Data extracted from a collection:
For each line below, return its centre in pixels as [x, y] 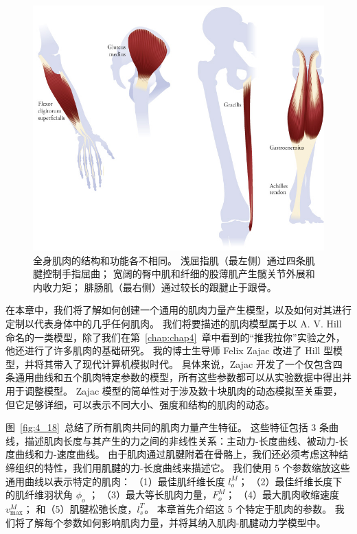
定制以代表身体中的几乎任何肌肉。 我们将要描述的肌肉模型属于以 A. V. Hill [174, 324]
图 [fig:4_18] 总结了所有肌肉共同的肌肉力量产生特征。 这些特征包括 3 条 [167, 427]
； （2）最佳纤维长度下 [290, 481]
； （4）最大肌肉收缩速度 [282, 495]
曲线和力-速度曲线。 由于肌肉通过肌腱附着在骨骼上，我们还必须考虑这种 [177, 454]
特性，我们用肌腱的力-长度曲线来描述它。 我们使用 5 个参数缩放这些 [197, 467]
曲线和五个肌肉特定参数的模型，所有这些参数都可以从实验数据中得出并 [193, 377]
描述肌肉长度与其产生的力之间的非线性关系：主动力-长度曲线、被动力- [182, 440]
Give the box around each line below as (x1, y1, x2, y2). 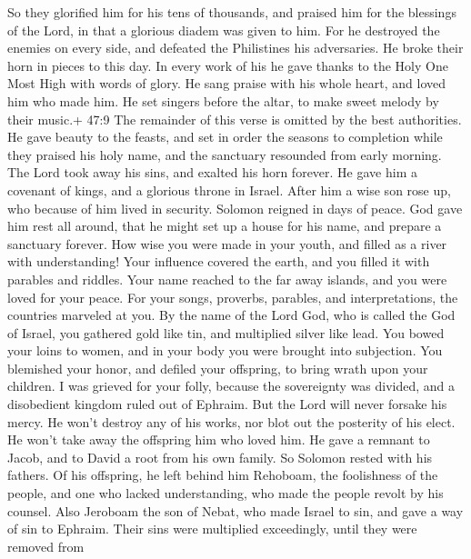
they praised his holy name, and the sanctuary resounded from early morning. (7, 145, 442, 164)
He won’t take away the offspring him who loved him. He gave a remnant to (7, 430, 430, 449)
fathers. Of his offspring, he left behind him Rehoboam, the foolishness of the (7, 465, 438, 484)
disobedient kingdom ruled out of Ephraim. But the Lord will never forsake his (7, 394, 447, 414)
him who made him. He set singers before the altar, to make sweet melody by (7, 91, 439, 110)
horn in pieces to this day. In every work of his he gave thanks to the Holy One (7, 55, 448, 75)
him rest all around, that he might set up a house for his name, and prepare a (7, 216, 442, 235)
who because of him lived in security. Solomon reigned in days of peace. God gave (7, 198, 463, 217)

* * *

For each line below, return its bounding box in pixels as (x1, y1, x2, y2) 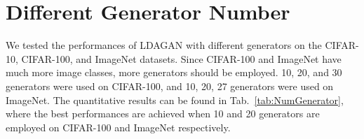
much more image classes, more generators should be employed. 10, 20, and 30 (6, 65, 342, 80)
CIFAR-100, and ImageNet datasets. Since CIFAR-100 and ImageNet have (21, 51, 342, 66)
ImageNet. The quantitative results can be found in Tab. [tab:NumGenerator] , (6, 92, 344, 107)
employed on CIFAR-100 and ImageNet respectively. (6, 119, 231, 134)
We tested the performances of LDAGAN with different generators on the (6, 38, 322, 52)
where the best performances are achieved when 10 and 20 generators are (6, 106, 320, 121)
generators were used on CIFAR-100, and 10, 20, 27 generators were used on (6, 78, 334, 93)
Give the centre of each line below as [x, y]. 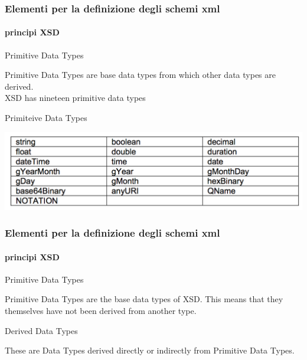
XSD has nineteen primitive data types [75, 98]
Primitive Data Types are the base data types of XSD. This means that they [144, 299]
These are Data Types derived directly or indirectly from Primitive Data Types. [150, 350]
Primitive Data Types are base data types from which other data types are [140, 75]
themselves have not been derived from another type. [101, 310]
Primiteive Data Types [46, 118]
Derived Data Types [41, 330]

==

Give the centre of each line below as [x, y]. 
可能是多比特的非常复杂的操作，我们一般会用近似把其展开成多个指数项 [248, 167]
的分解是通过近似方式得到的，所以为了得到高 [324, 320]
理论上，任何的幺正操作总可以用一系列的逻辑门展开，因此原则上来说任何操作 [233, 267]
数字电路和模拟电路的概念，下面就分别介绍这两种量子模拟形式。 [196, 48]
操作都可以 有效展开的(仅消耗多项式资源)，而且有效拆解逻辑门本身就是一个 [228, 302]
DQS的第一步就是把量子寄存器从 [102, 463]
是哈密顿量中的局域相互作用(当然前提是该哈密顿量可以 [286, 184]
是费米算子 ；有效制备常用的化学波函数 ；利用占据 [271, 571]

» HOW TO COMPLETE THIS TASK:
Quote the data above exactly from the line with "Give the box" to the line with "him who made", both ends counted, and nothing else. Pictures don't go in.

» SOLUTION TO THIS EXERCISE:
Give the box around each line below as (x1, y1, x2, y2). 
they praised his holy name, and the sanctuary resounded from early morning. (7, 145, 442, 164)
He won’t take away the offspring him who loved him. He gave a remnant to (7, 430, 430, 449)
fathers. Of his offspring, he left behind him Rehoboam, the foolishness of the (7, 465, 438, 484)
disobedient kingdom ruled out of Ephraim. But the Lord will never forsake his (7, 394, 447, 414)
him who made him. He set singers before the altar, to make sweet melody by (7, 91, 439, 110)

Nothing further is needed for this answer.